This concise, unattributed (sorry), rationale deserves a daily airing and promulgation:

"The concept of CHOICE:

"Reasonable people can disagree about when a zygote becomes a "human life" -- that's a philosophical question. However, regardless of whether or not one believes a fetus is ethically equivalent to an adult, it doesn't obligate a mother to sacrifice her body autonomy for another, innocent or not.

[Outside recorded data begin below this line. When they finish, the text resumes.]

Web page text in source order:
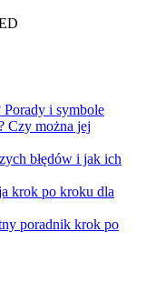
i symbole
Czy można jej
błędów i jak ich
krok po kroku dla
poradnik krok po
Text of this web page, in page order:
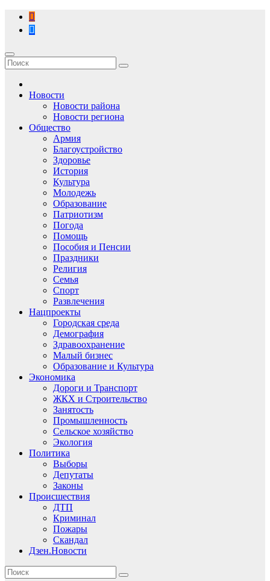
Перейти
содержимому
Новости
Новости района
Новости региона
Общество
Армия
Благоустройство
Здоровье
История
Культура
Молодежь
Образование
Патриотизм
Погода
Помощь
Пособия и Пенсии
Праздники
Религия
Семья
Спорт
Развлечения
Нацпроекты
Городская среда
Демография
Здравоохранение
Малый бизнес
Образование и Культура
Экономика
Дороги и Транспорт
ЖКХ и Строительство
Занятость
Промышленность
Сельское хозяйство
Экология
Политика
Выборы
Депутаты
Законы
Происшествия
ДТП
Криминал
Пожары
Скандал
Дзен.Новости
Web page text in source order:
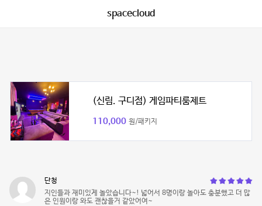
spacecloud
(신림. 구디점) 게임파티룸제트
110,000 원/패키지
단청
지인들과 재미있게 놀았습니다~! 넓어서 8명이랑 놀아도 충분했고 더 많
은 인원이랑 와도 괜찮을거 같았어여~
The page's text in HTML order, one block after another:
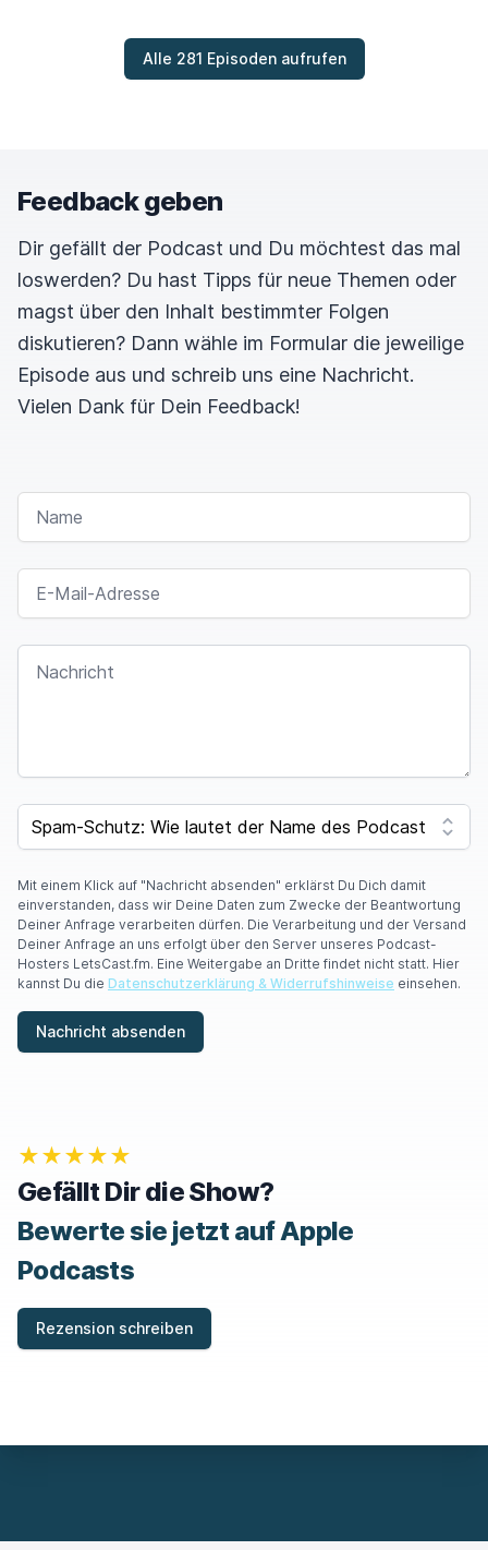
Alle 281 Episoden aufrufen
Feedback geben
Dir gefällt der Podcast und Du möchtest das mal
loswerden? Du hast Tipps für neue Themen oder
magst über den Inhalt bestimmter Folgen
diskutieren? Dann wähle im Formular die jeweilige
Episode aus und schreib uns eine Nachricht.
Vielen Dank für Dein Feedback!
NAME
E-MAIL-ADRESSE
NACHRICHT
F
O
A
R
E
A
H
U
R
E
T
H
I
S
F
E
SPAM CAPTCHA
Mit einem Klick auf "Nachricht absenden" erklärst Du Dich damit
einverstanden, dass wir Deine Daten zum Zwecke der Beantwortung
Deiner Anfrage verarbeiten dürfen. Die Verarbeitung und der Versand
Deiner Anfrage an uns erfolgt über den Server unseres Podcast-
Hosters LetsCast.fm. Eine Weitergabe an Dritte findet nicht statt. Hier
kannst Du die Datenschutzerklärung & Widerrufshinweise einsehen.
Nachricht absenden
★★★★★
Gefällt Dir die Show?
Bewerte sie jetzt auf Apple
Podcasts
Rezension schreiben
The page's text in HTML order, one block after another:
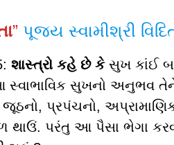
” પૂજય સ્વામીશ્રી
શાસ્ત્રો કહે છે કેસુખ કાંઈ
સ્વાભાવિક સુખનો અનુભવ
પ્રપંચનો,
થાઉં. પરંતુ આ પૈસા ભેગા
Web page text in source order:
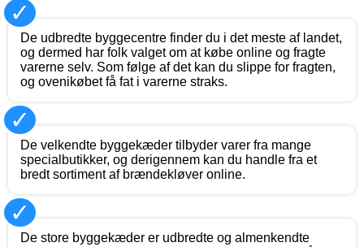
✓
De udbredte byggecentre finder du i det meste af landet,
og dermed har folk valget om at købe online og fragte
varerne selv. Som følge af det kan du slippe for fragten,
og ovenikøbet få fat i varerne straks.
✓
De velkendte byggekæder tilbyder varer fra mange
specialbutikker, og derigennem kan du handle fra et
bredt sortiment af brændekløver online.
✓
De store byggekæder er udbredte og almenkendte
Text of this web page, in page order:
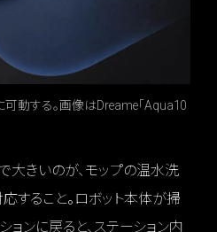
動する。画像はDreame「Aqua10
大きいのが、モップの温水洗
すること。ロボット本体が掃
ンに戻ると、ステーション内

"Body autonomy is a critical component of the right to privacy protected by the Constitution, as decided in Griswold v. Connecticut (1965), McFall v. Shimp (1978), and of course Roe v. Wade (1973). Consider a scenario where you are a perfect bone marrow match for a child with severe aplastic anemia; no other person on earth is a close enough match to save the child's life, and the child will certainly die without a bone marrow transplant from you. If you decided that you did not want to donate your marrow to save the child, for whatever reason, the state cannot demand the use of any part of your body for something to which you do not consent. It doesn't matter if the procedure required to complete the donation is trivial, or if the rationale for refusing is flimsy and arbitrary, or if the procedure is the only hope the child has to survive, or if the child is a genius or a saint or anything else -- the decision to donate must be voluntary to be constitutional. This right is even extended to a person's body after they die; if they did not voluntarily commit to donate their organs while alive, their organs cannot be harvested after death, regardless of how useless those organs are to the deceased or how many lives they would save.

"That's the law.

"Use of a woman's uterus to save a life is no different from use of her bone marrow to save a life -- it must be offered voluntarily. By all means, profess your belief that providing one's uterus to save the child is morally just, and refusing is morally wrong. That is a defensible philosophical position, regardless of who agrees and who disagrees. But legally, it must be the woman's choice to carry out the pregnancy. She may choose to carry the baby to term. She may choose not to. Either decision could be made for all the right reasons, all the wrong reasons, or anything in between. But it must be her choice, and protecting the right of body autonomy means the law is on her side.

"Supporting that precedent is what being pro-choice means."